▶ TASK TO CARRY OUT
After locating the line with "Where to find guidelines (652, 506)" in the entries below, output it and each following line up to and including the line with "dominant species. Mean", exactly and without pictures.
**** SOURCE DATA ****
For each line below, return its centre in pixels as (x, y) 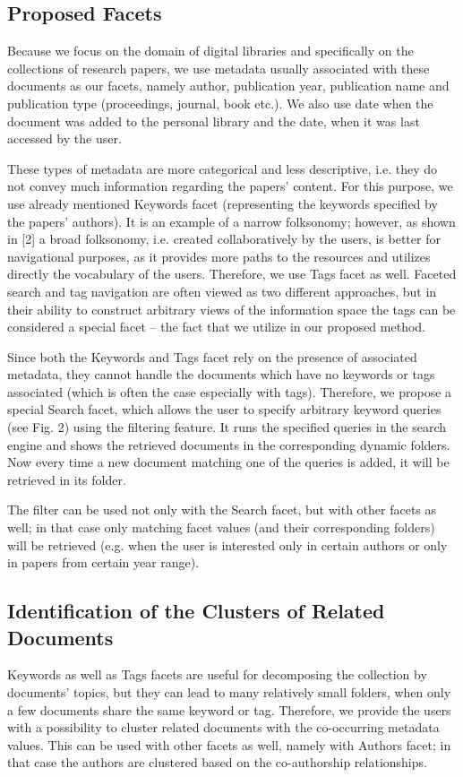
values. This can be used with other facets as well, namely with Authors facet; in (229, 744)
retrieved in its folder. (67, 479)
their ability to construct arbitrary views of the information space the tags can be (231, 309)
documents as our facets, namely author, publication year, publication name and (228, 86)
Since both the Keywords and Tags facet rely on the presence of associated (212, 356)
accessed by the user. (64, 138)
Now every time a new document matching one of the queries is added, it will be (228, 462)
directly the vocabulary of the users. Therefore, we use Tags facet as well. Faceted (232, 274)
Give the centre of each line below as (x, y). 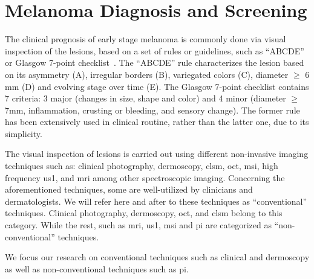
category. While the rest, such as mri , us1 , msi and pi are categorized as (138, 225)
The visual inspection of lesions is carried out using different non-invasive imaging (157, 154)
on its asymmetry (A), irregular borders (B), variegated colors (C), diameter (147, 74)
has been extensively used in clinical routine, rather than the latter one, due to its (157, 122)
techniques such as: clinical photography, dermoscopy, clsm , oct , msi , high (142, 166)
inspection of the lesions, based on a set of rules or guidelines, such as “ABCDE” (155, 50)
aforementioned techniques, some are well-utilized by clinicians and (129, 189)
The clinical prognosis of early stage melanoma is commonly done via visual (146, 39)
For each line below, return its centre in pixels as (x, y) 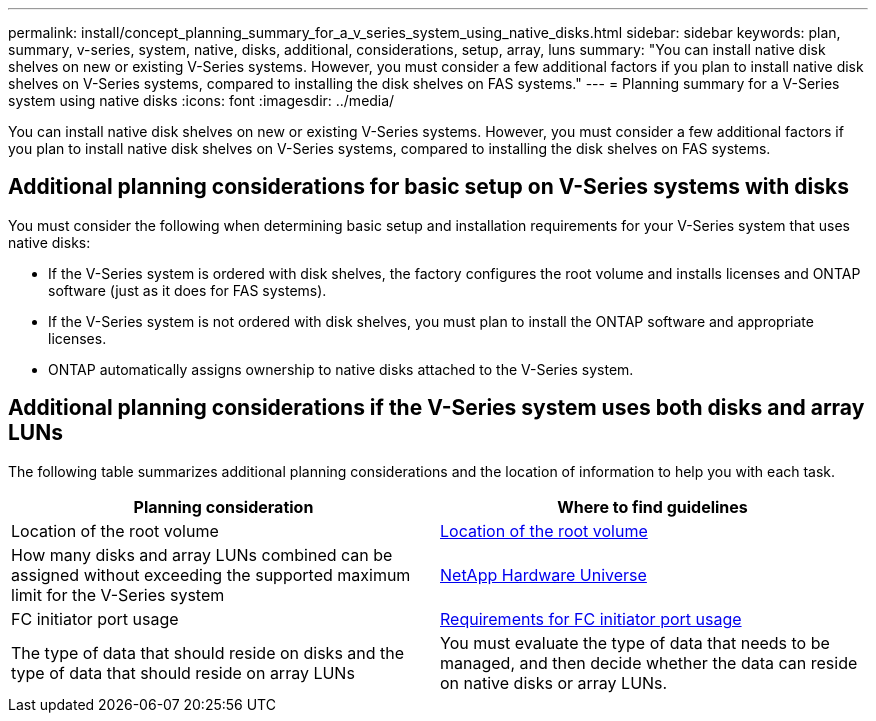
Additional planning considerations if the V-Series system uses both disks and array (436, 408)
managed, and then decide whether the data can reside (649, 662)
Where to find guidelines (652, 506)
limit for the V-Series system (118, 594)
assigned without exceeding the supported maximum (211, 574)
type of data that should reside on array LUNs (183, 672)
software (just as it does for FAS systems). (187, 290)
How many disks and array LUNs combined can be (202, 554)
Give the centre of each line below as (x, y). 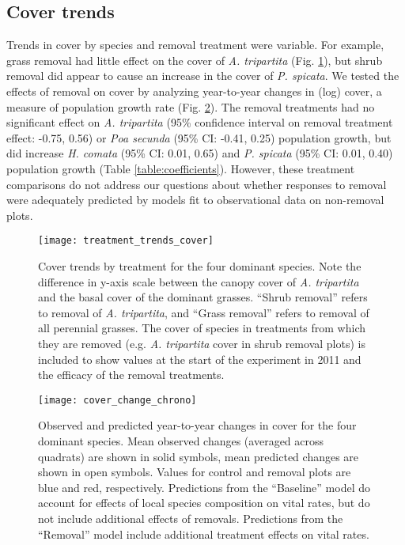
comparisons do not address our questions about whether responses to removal (197, 184)
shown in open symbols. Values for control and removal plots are (195, 472)
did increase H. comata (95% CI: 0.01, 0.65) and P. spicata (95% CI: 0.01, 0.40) (200, 153)
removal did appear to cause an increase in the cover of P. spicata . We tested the (203, 76)
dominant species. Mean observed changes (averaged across (181, 440)
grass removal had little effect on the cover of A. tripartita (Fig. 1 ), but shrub (195, 60)
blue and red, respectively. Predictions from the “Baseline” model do (204, 487)
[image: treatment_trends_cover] (126, 241)
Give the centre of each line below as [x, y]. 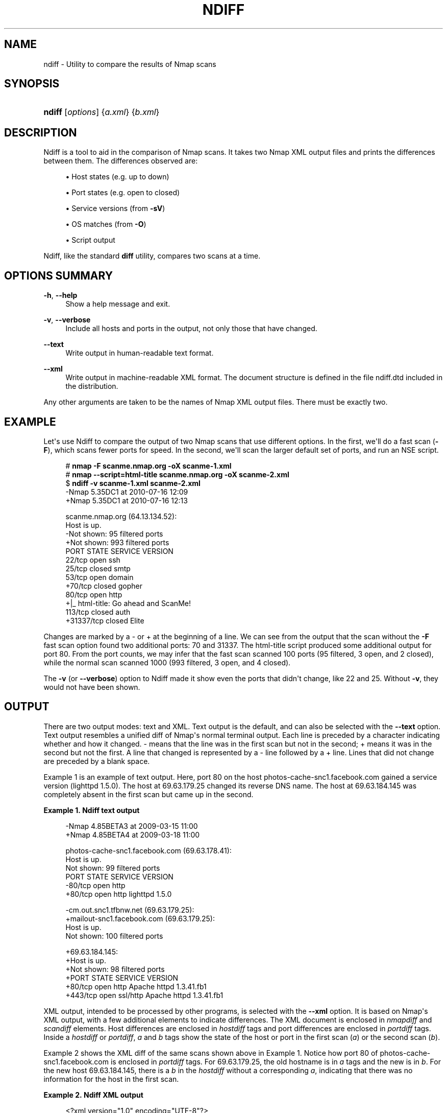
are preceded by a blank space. [97, 761]
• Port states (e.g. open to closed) [123, 193]
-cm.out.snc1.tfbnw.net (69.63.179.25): [130, 910]
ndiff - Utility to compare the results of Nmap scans [130, 64]
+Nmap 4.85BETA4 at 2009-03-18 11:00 [133, 834]
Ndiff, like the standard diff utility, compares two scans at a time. [152, 256]
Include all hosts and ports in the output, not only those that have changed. [191, 329]
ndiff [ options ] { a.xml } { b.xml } [102, 112]
****
▶ TASK SOLUTION
Where to find guidelines (652, 506)
limit for the V-Series system (118, 594)
assigned without exceeding the supported maximum (211, 574)
type of data that should reside on array LUNs (183, 672)
software (just as it does for FAS systems). (187, 290)
How many disks and array LUNs combined can be (202, 554)
Give the centre of each line below as (x, y). 
comparisons do not address our questions about whether responses to removal (197, 184)
shown in open symbols. Values for control and removal plots are (195, 472)
did increase H. comata (95% CI: 0.01, 0.65) and P. spicata (95% CI: 0.01, 0.40) (200, 153)
removal did appear to cause an increase in the cover of P. spicata . We tested the (203, 76)
dominant species. Mean observed changes (averaged across (181, 440)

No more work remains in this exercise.